▶ [About this exercise]: For the material below, output exactly the span from the line with "e outras. Acredito" to the line with "Desejo fazer o", including both, and nothing besides.

** Data for review follows **

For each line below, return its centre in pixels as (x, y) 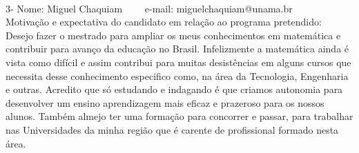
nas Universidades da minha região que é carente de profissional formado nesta (172, 129)
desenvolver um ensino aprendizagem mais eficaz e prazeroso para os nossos (165, 102)
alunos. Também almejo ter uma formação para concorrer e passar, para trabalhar (179, 116)
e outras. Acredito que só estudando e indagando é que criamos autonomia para (174, 89)
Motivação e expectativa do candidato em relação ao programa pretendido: (164, 22)
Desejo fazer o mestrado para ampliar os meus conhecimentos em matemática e (173, 35)
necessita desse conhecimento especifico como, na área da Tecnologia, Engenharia (177, 75)
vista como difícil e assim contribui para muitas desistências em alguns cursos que (178, 62)
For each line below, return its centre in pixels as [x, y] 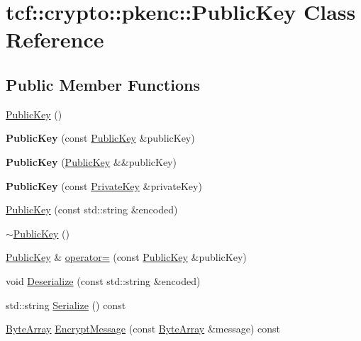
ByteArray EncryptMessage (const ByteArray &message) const [143, 329]
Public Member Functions [103, 84]
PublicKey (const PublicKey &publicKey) [100, 138]
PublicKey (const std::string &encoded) [92, 209]
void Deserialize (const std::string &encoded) [103, 280]
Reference [55, 39]
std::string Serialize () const [66, 304]
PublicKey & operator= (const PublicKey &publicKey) [126, 257]
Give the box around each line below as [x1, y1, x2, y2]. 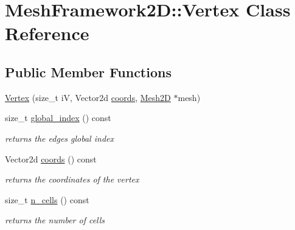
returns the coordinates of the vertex [5, 173, 139, 186]
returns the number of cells [5, 214, 105, 226]
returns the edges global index [5, 131, 114, 144]
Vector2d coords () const [5, 152, 97, 165]
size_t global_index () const [5, 111, 111, 124]
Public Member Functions [5, 62, 172, 81]
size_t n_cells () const [5, 193, 89, 206]
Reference [5, 21, 89, 46]
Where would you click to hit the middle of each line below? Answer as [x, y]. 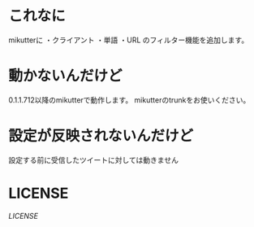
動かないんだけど [66, 76]
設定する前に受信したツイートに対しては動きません [93, 159]
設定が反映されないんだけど [101, 136]
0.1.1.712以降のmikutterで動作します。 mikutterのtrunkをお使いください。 [129, 100]
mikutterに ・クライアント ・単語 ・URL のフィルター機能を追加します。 [129, 40]
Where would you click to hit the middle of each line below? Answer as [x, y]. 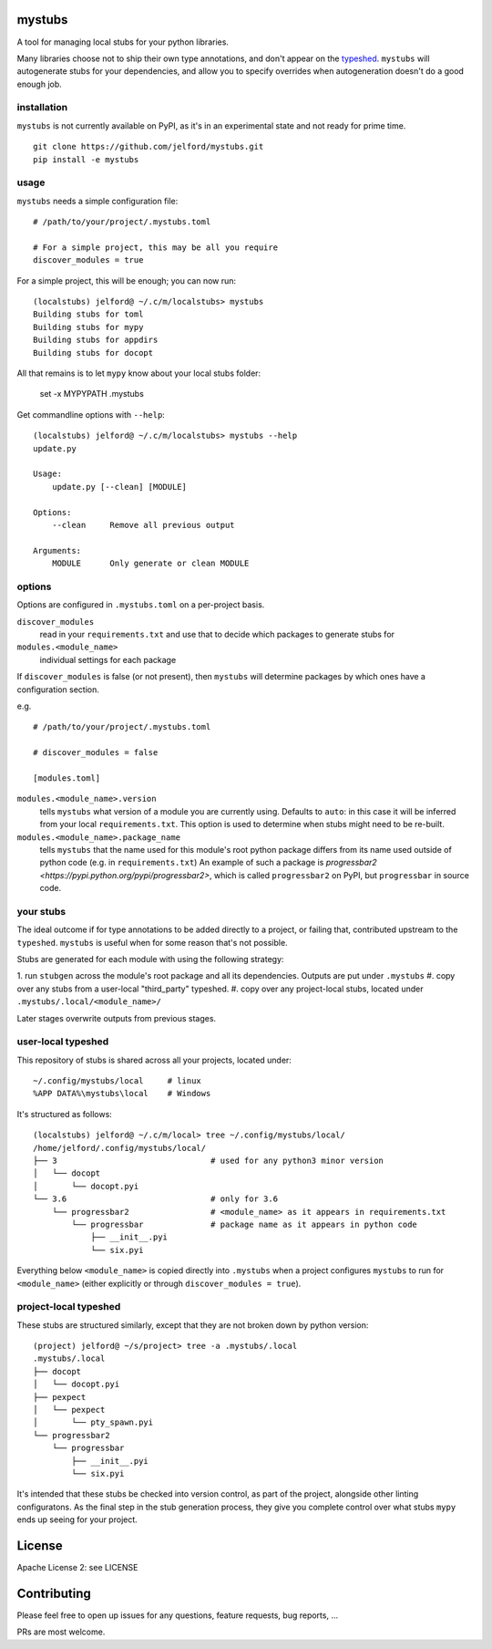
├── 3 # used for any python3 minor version [209, 1161]
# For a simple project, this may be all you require [155, 247]
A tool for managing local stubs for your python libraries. [123, 42]
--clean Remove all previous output [143, 525]
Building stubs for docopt [93, 353]
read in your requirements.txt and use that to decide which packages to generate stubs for [217, 635]
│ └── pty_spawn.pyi [93, 1422]
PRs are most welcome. [61, 1632]

** End of Data for review **

▶ [Expected output]:
e outras. Acredito que só estudando e indagando é que criamos autonomia para (174, 89)
Motivação e expectativa do candidato em relação ao programa pretendido: (164, 22)
Desejo fazer o mestrado para ampliar os meus conhecimentos em matemática e (173, 35)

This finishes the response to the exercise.